O transporte de Porto Velho já é um dos mais caros no Brasil. Nem por isso os “donos” desse setor deixarão de exigir do prefeito aumento na tarifa. É quase certo que o alcaide, por ser fraco e não ter o menor interesse em se indispor com este segmento por onde correm milhões, vai acabar cedendo. A esperança é que o ano eleitoral acabe desestimulando a medida aumentista.

Não dá para confiar, pois vivemos numa cidade onde o prefeito criou a maior encrenca com os servidores públicos no ano eleitoral para dar uma miséria de reajuste salarial.

Na questão dos alimentos, a situação fica pior não só em função da crise do setor em todo o mundo. Em Porto Velho, dado à incapacidade e à falta de visão dos administradores públicos, não se implantou, até agora, os instrumentos que ajudam a regular o mercado, como um Ceasa ou até mesmo um grande centro cerealista.

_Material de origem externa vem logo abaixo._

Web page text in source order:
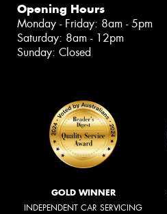
Opening Hours
Monday - Friday: 8am - 5pm
Saturday: 8am - 12pm
Sunday: Closed
GOLD WINNER
INDEPENDENT CAR SERVICING
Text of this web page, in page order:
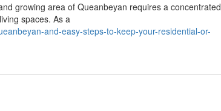
growing area of Queanbeyan requires a concentrated
spaces. As a
and-easy-steps-to-keep-your-residential-or-
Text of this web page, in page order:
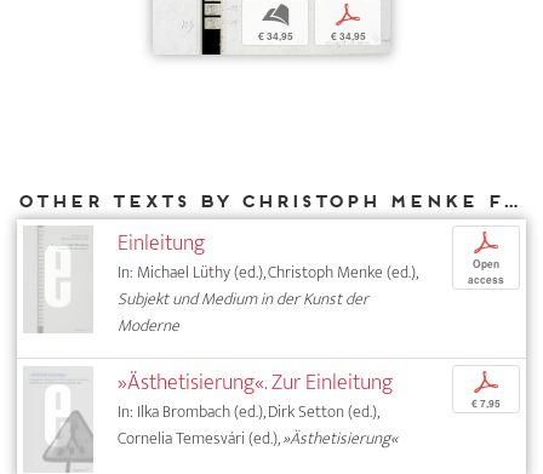
b
€ 34,95
p
€ 34,95
Other texts by Christoph Menke for DIAPHANES
Einleitung
In: Michael Lüthy (ed.), Christoph Menke (ed.),
Subjekt und Medium in der Kunst der
Moderne
p
Open
access
»Ästhetisierung«. Zur Einleitung
In: Ilka Brombach (ed.), Dirk Setton (ed.),
Cornelia Temesvári (ed.),»Ästhetisierung«
p
€ 7,95
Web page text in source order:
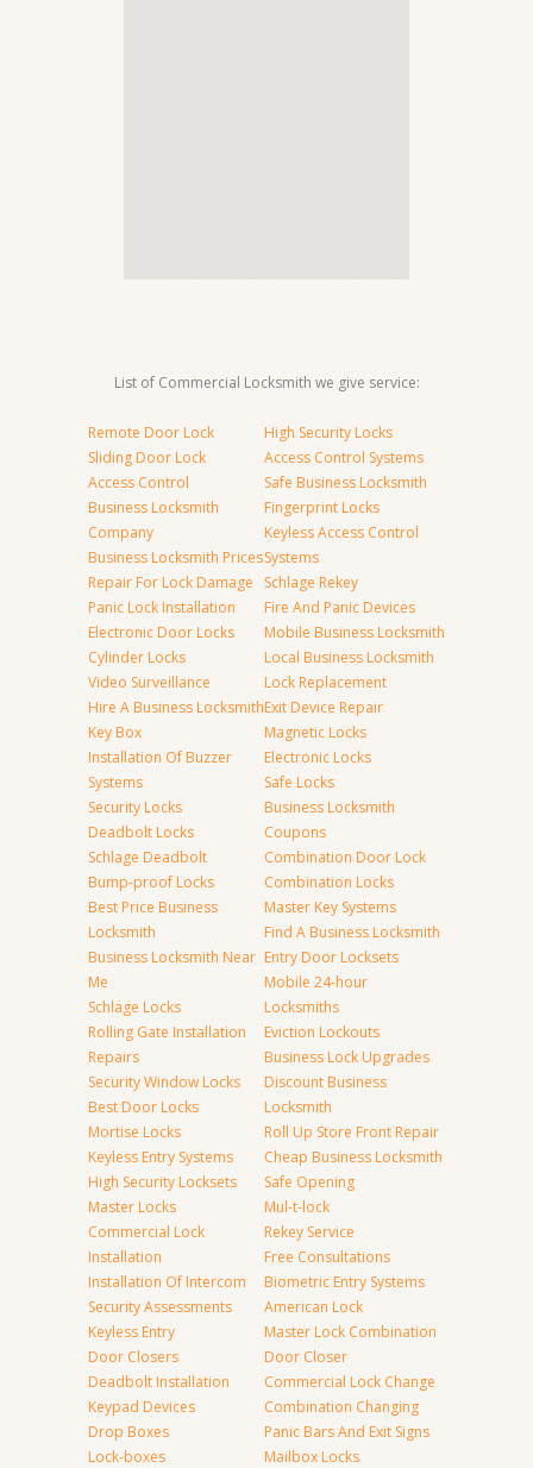
List of Commercial Locksmith we give service:
Remote Door Lock
Sliding Door Lock
Access Control
Business Locksmith
Company
Business Locksmith Prices
Repair For Lock Damage
Panic Lock Installation
Electronic Door Locks
Cylinder Locks
Video Surveillance
Hire A Business Locksmith
Key Box
Installation Of Buzzer
Systems
Security Locks
Deadbolt Locks
Schlage Deadbolt
Bump-proof Locks
Best Price Business
Locksmith
Business Locksmith Near
Me
Schlage Locks
Rolling Gate Installation
Repairs
Security Window Locks
Best Door Locks
Mortise Locks
Keyless Entry Systems
High Security Locksets
Master Locks
Commercial Lock
Installation
Installation Of Intercom
Security Assessments
Keyless Entry
Door Closers
Deadbolt Installation
Keypad Devices
Drop Boxes
Lock-boxes
High Security Locks
Access Control Systems
Safe Business Locksmith
Fingerprint Locks
Keyless Access Control
Systems
Schlage Rekey
Fire And Panic Devices
Mobile Business Locksmith
Local Business Locksmith
Lock Replacement
Exit Device Repair
Magnetic Locks
Electronic Locks
Safe Locks
Business Locksmith
Coupons
Combination Door Lock
Combination Locks
Master Key Systems
Find A Business Locksmith
Entry Door Locksets
Mobile 24-hour
Locksmiths
Eviction Lockouts
Business Lock Upgrades
Discount Business
Locksmith
Roll Up Store Front Repair
Cheap Business Locksmith
Safe Opening
Mul-t-lock
Rekey Service
Free Consultations
Biometric Entry Systems
American Lock
Master Lock Combination
Door Closer
Commercial Lock Change
Combination Changing
Panic Bars And Exit Signs
Mailbox Locks

O prefeito tem espalhado desde que se começou a falar em hidrelétricas no Rio Madeira, a idéia despropositada de que os agricultores familiares do município irão abastecer o consórcio construtor de alimentos, especialmente de horículas.

É uma falácia: nossa produção não atende a demanda atual do mercado. Boa parte dos produtos consumidos aqui vem do Ceasa, de São Paulo. E esta não é uma realidade que muda de um dia para o outro e muito menos com discurso.

Como acreditar que a propaganda do prefeito vai se converter em realidade? Afinal, ele não conseguiu, em todo o seu mandato, implantar sequer hortas caseiras nas escolas do município. Como pode ele, então, provocar uma mudança tão profunda no sistema de produção do município?

A verdade é que enquanto Porto Velho não tiver um prefeito com vontade política de fazer as coisas – e não um que acaba acreditando que tudo se resolve com propaganda – a cidade continuará como um desses capítulos esquecidos, que ninguém sabe e ninguém viu.